Obituary of Beatrice Gottlieb

January 30, 2020

Beatrice Gottlieb was born in New York City on June 6, 1925, in the middle of a record-breaking heat wave. The daughter of Joseph and Anna (neƩ Slud) Gottlieb, Bea grew up in The Bronx. She graduated from Walton High School in 1941 and entered Cornell University, where she majored in German. She graduated in 1945 with a B.A. and subsequently earned an M.A. in English from Cornell in 1947.



For the better part of 20 years, Bea worked as an editor and writer for several different magazines. Her interest in modern dance led her to do both editorial work and write reviews for dance publications. She also worked for Today's Woman before joining the editorial staff at Sports Illustrated in time for that magazine's debut issue in 1954. Bea worked at Sports Illustrated for 13 years, leaving when she entered the doctoral program in history at Columbia University in 1967.
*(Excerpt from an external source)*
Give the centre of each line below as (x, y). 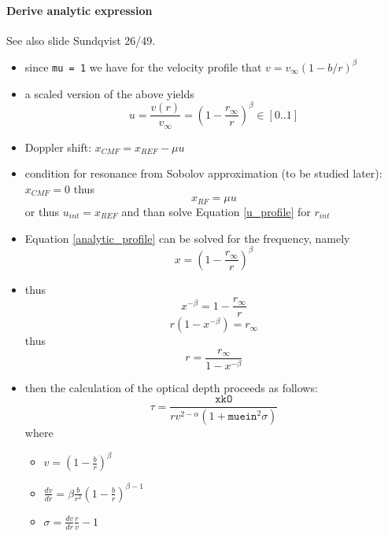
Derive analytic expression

Bea pursued her doctoral studies with enthusiasm and dedication. She studied with many of Columbia's most distinguished historians, including Eugene Rice, John Mundy and her principal advisor, J.W. Smit. She focused on the social history of late medieval and early modern Europe, particularly marriage and the family. She spent a year in France doing her dissertation research in the archives of the ancient city of Troyes. Bea completed her Ph.D. in 1974.



Over the next 45 years, Bea worked as an independent historian, teaching, writing, and otherwise remaining vigorously engaged in her chosen profession. She taught courses at Barnard College, SUNY Purchase, and served as a visiting professor at Smith College. In the early 1980s, she translated from the French a foundational work of European religious and intellectual history, The Problem of Unbelief in the Sixteenth Century: The Religion of Rabelais by Lucien Febvre. In 1993, Oxford University Press published Bea's own work, The Family in the Western World from the Black Death to the Industrial Age. This book's description of family structures in early modern Europe offers a picture that differs in many ways from what 21st century readers might expect to discover.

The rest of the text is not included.